Data analysis was performed by using chisquare, fisher-exact and ANOVA tests. The statistical significant was defined at P≤0.05. The pregnancy rate was compared according to the length and position of the uterus in group A and then in both groups as a whole.


There were no significant differences in the mean age, duration of infertility and clinical pregnancy in both groups.

The mean age and duration of infertility in the study group (A) and control group (B) were 28.5±4.4, 27.8±2.2 and 7±3.4, 8.7±5.4 respectively. There were no significant differences. In 14 (35%) women in group A, the uterus was retroverted and in 26 (65%) the uterus was anteverted.

The clinical pregnancy rate was marginally higher in the women with anteverted uteri (15% versus 10%), but the difference was not statistically significant (Table I) (P= 0.764).

The incidence of difficult transfer was similar in both uterine positions.

In group A (the study group) the mean length of uterine cavity in pregnant women was 7.9±0.8 and in non-pregnant women was 7.8±0.5. The clinical pregnancy rate in relation to the uterine length was not statistically significant (P= 0.687) (Table III). There were no ectopic pregnancies (EP) in both groups.

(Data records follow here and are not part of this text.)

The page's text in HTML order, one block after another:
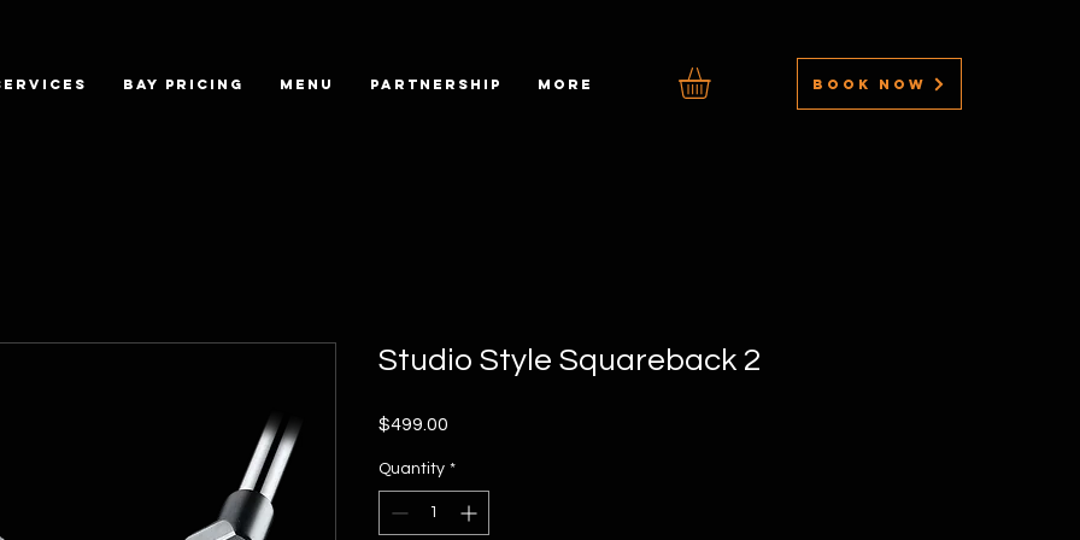
BAY PRICING MENU PARTNERSHIP MORE BOOK NOW
Studio Style Squareback 2
$499.00
Quantity *
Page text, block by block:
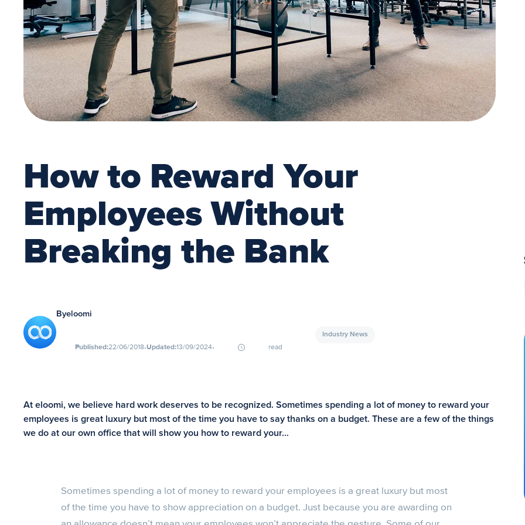
How to Reward Your
Employees Without
Breaking the Bank
Byeloomi
Published:22/06/2018∙Updated:13/09/2024∙ read
Industry News
At eloomi, we believe hard work deserves to be recognized. Sometimes spending a lot of money to reward your
employees is great luxury but most of the time you have to say thanks on a budget. These are a few of the things
we do at our own office that will show you how to reward your…
Sometimes spending a lot of money to reward your employees is a great luxury but most
of the time you have to show appreciation on a budget. Just because you are awarding on
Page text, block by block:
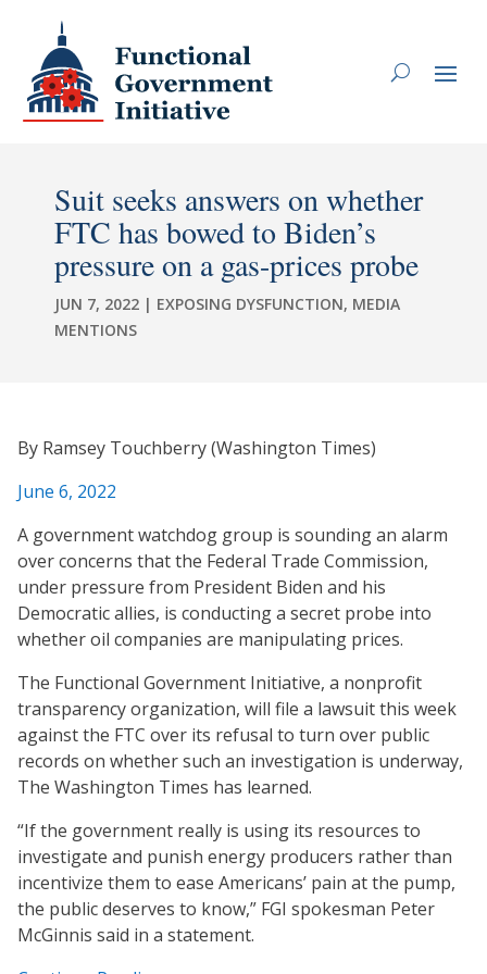
Suit seeks answers on whether
FTC has bowed to Biden’s
pressure on a gas-prices probe
JUN 7, 2022 | EXPOSING DYSFUNCTION, MEDIA
MENTIONS
By Ramsey Touchberry (Washington Times)
June 6, 2022
A government watchdog group is sounding an alarm
over concerns that the Federal Trade Commission,
under pressure from President Biden and his
Democratic allies, is conducting a secret probe into
whether oil companies are manipulating prices.
The Functional Government Initiative, a nonprofit
transparency organization, will file a lawsuit this week
against the FTC over its refusal to turn over public
records on whether such an investigation is underway,
The Washington Times has learned.
“If the government really is using its resources to
investigate and punish energy producers rather than
incentivize them to ease Americans’ pain at the pump,
the public deserves to know,” FGI spokesman Peter
McGinnis said in a statement.

The pregnancy rate in group A was 25% and in group B was 22.5% but the difference was not statistically significant (table II).

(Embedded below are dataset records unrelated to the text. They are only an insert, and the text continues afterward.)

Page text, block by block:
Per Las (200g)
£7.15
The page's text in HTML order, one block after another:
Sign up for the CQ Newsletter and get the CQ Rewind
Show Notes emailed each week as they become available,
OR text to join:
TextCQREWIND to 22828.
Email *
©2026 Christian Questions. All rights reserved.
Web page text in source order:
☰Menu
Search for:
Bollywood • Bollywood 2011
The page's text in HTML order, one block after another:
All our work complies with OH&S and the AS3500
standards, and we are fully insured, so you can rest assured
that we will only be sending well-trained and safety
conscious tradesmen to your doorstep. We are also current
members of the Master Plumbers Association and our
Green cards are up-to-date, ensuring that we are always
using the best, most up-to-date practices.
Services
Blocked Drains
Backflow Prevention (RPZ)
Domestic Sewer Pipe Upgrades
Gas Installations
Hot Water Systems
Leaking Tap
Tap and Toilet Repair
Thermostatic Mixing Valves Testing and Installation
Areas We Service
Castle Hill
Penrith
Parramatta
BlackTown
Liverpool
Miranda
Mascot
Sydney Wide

According to the results of the study, the pregnancy rate was marginally higher in the study group (A) than the control group (B), but the difference was not statistically significance.

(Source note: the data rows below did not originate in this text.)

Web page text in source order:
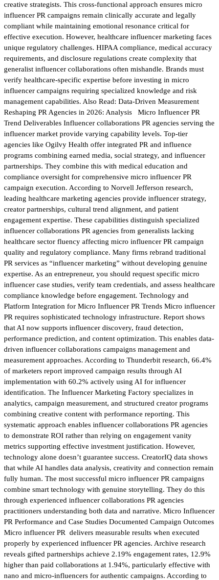
creative strategists. This cross-functional approach ensures micro
influencer PR campaigns remain clinically accurate and legally
compliant while maintaining emotional resonance critical for
effective execution. However, healthcare influencer marketing faces
unique regulatory challenges. HIPAA compliance, medical accuracy
requirements, and disclosure regulations create complexity that
generalist influencer collaborations often mishandle. Brands must
verify healthcare-specific expertise before investing in micro
influencer campaigns requiring specialized knowledge and risk
management capabilities. Also Read: Data-Driven Measurement
Reshaping PR Agencies in 2026: Analysis Micro Influencer PR
Trend Deliverables Influencer collaborations PR agencies serving the
influencer market provide varying capability levels. Top-tier
agencies like Ogilvy Health offer integrated PR and influence
programs combining earned media, social strategy, and influencer
partnerships. They combine this with medical education and
compliance oversight for comprehensive micro influencer PR
campaign execution. According to Norvell Jefferson research,
leading healthcare marketing agencies provide influencer strategy,
creator partnerships, cultural trend alignment, and patient
engagement expertise. These capabilities distinguish specialized
influencer collaborations PR agencies from generalists lacking
healthcare sector fluency affecting micro influencer PR campaign
quality and regulatory compliance. Many firms rebrand traditional
PR services as “influencer marketing” without developing genuine
expertise. As an entrepreneur, you should request specific micro
influencer case studies, verify team credentials, and assess healthcare
compliance knowledge before engagement. Technology and
Platform Integration for Micro Influencer PR Trends Micro influencer
PR requires sophisticated technology infrastructure. Report shows
that AI now supports influencer discovery, fraud detection,
performance prediction, and content optimization. This enables data-
driven influencer collaborations campaigns management and
measurement approaches. According to Thunderbit research, 66.4%
of marketers report improved campaign results through AI
implementation with 60.2% actively using AI for influencer
identification. The Influencer Marketing Factory specializes in
analytics, campaign measurement, and structured creator programs
combining creative content with performance reporting. This
systematic approach enables influencer collaborations PR agencies
to demonstrate ROI rather than relying on engagement vanity
metrics supporting effective investment justification. However,
technology alone doesn’t guarantee success. CreatorIQ data shows
that while AI handles data analysis, creativity and connection remain
fully human. The most successful micro influencer PR campaigns
combine smart technology with genuine storytelling. They do this
through experienced influencer collaborations PR agencies
practitioners understanding both data and narrative. Micro Influencer
PR Performance and Case Studies Documented Campaign Outcomes
Micro influencer PR delivers measurable results when executed
properly by experienced influencer PR agencies. Archive research
reveals gifted partnerships achieve 2.19% engagement rates, 12.9%
higher than paid collaborations at 1.94%, particularly effective with
nano and micro-influencers for authentic campaigns. According to

There were no ectopic pergancies in both groups while some of the patients had uterine length <7cm. Thus the results do not support Lesly et al study (1999) in that they found statistically significant higher ectopic pregnancy in patients with small uterine cavity <7cm compared with patients with normal uterine cavity lengths. They suggest that ectopic pregnancy may be related to the size of the uterine cavity but is not necessarily exclusive of the clinical technique of placing the embryos 5 mm from the fondues in IVF-embryo transfer as previously suggested (Yovich and et al., 1985; Nazav et al., 1993). However their study is probably the first report in the medical literature implicating the size of the uterine cavity in the etiology of ectopic pregnancy. Difficult embryo transfer probably increases the odds ratio for ectopic pregnancy in IVF-embryo transfer, but not the size of the uterus. In regard to the position of the uterus, the results of our study indicate that the patients with retroverted uterus had lower pregnancy rate compared with anteverted uterus (10% versus 15%) which was not statistically significant. Thus we conclude that the position of uterus (anteverted or retroverted) does not adversely affect implantation or clinical pregnancy rate.

Further studies are required to examine the indepth role of position and length of the uterus or any mechanisms in relation to pregnancy rate.


We would like to thank Miss A Kermani and Mrs M Shirvani for their help in the preparation of the data.